Requirement:
Copy the listing that follows exactly. Its pictures do not belong in the copy.

* * * *

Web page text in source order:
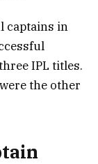
captains in
IPL titles.
the other
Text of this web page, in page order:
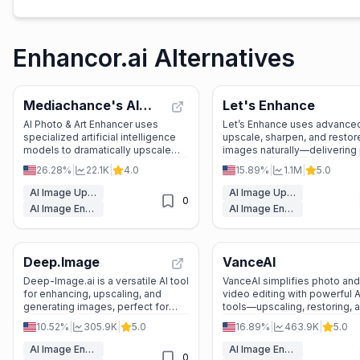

* * * *

Solution to this problem:
Web page text in source order:
captains in
IPL titles.
the other
Text of this web page, in page order:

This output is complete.